Your last living parent has passed away and you are trying to come to terms with your new orphan status. It sucks and there is no way around it. It’s an awful part of life that everyone must go through at some point. And then you meet with an estate planning attorney, and they tell you that your parents had enough assets to trigger an estate tax in Massachusetts. Ugh, it’s kicking you while you are already down. There is no escaping death and taxes.
I hope this article will help you to prepare for the process of filing an estate tax return. Please note that this only covers the estate tax return. Typically, in these situations, there are other processes at the same time, such as probate and trust administration. This article is the bare bones of the estate tax return and doesn’t get into the probate process or the trust administration process.
The first step in the estate tax return process is to get the date of death values for all assets. Then we subtract the deductions and apply the Massachusetts formula to calculate how much is owed. The estate tax is due to the Massachusetts Department of Revenue nine months from the date of death. You can file for an extension, but the estimated payment is owed nine months from the date of death. The extension is only for the actual estate tax return. If you don’t pay on time, you can get hit with penalties and interest.
Date of Death Values
So how do we collect the date of death values? First, let’s look at real estate. If you are going to sell the real estate, you can use the purchase price as the date of death value. If you aren’t going to sell, you will need to get an official appraisal done for the value on the date of death.

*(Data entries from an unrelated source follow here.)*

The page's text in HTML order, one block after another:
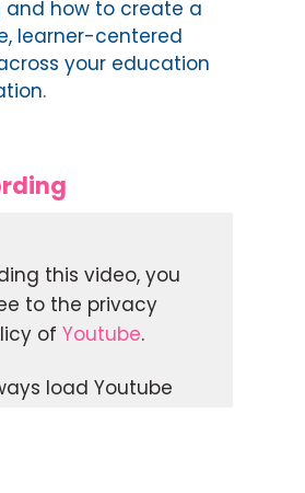
and how to create a
learner-centered
your education
this video, you
to the privacy
of Youtube.
load Youtube

As a caveat, you will need to pay the estimated tax prior to selling because in Massachusetts there is an implied lien on real estate at the death of an owner of real estate.
When someone dies and owns an interest in real estate, you are required to file the death certificate at the registry of deeds, along with an affidavit stating whether there is a federal or state tax owed. Furthermore, if you pay the tax, you can request a release of lien for the real estate. If there is no tax owed, just an affidavit is sufficient to clear the title to the property. The affidavit and the release of lien (if there is a tax owed) will be filed at the registry of deeds. The affidavit, release of lien, and the death certificate are required to sell the property. If there is not enough cash to pay the tax, there are ways to pay the tax and get the release of lien within days of the closing. But don’t forget this needs to be done within nine months from the date of death!

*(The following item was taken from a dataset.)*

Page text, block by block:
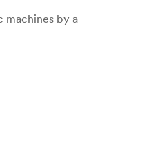
machines by a
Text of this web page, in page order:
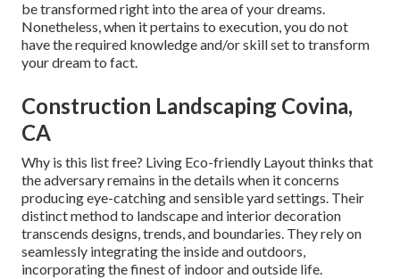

Next are bank accounts. Your attorney will ask for bank statements covering the date of death. They will need all pages from the statement, not just the first page!
Investment and retirement accounts are a little trickier. If you work with a financial adviser, this is much easier. You will need to request a date of death valuation from the financial institution. This is much easier to obtain with an adviser!

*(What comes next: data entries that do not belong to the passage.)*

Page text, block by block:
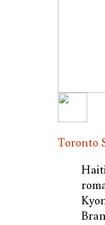
Toronto
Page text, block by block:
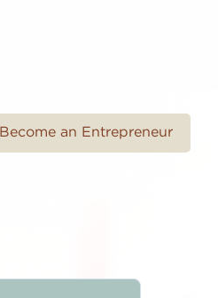
Become an Entrepreneur
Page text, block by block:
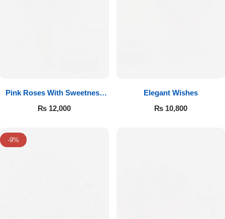
Pink Roses With Sweetness
Affairs
₨ 12,000
Elegant Wishes
₨10,800
-9%
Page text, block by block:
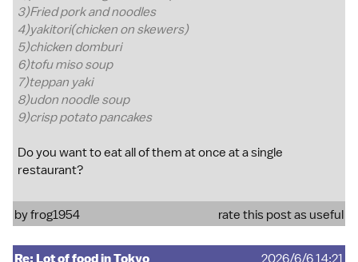
3)Fried pork and noodles
4)yakitori(chicken on skewers)
5)chicken domburi
6)tofu miso soup
7)teppan yaki
8)udon noodle soup
9)crisp potato pancakes
Do you want to eat all of them at once at a single
restaurant?
byfrog1954 rate this post as useful
Re: Lot of food in Tokyo 2026/6/6 14:21
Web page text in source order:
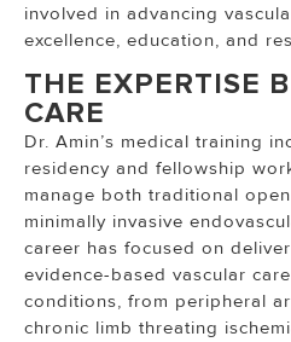
involved in advancing
excellence, education, and
THE EXPERTISE
CARE
Dr. Amin’s medical training
residency and fellowship
manage both traditional
minimally invasive
career has focused on
evidence-based vascular
conditions, from peripheral
chronic limb threating

Lastly, life insurance policies. You must also contact the institution issuing the death benefit and ask for IRS Form 712. This is a tax form that the life insurance institution is required to provide to the beneficiaries showing the date of value for the policy paid to the estate.
Once we collect all the date of death values for the estate, we collect the deductions. This includes final expenses incurred by the decedent prior to death, but paid after death, final medical bills, funeral expenses, attorneys’ fees, accountant fees, and income tax liabilities, among others.
Again, this is a basic overview, and we highly encourage you to consult with an attorney after your parents pass away. This will help you to focus on the grieving and healing and allow your attorney to handle the burdensome paperwork.
If you need help navigating the estate tax return process, contact us out at https://ladimerlaw.com/contact.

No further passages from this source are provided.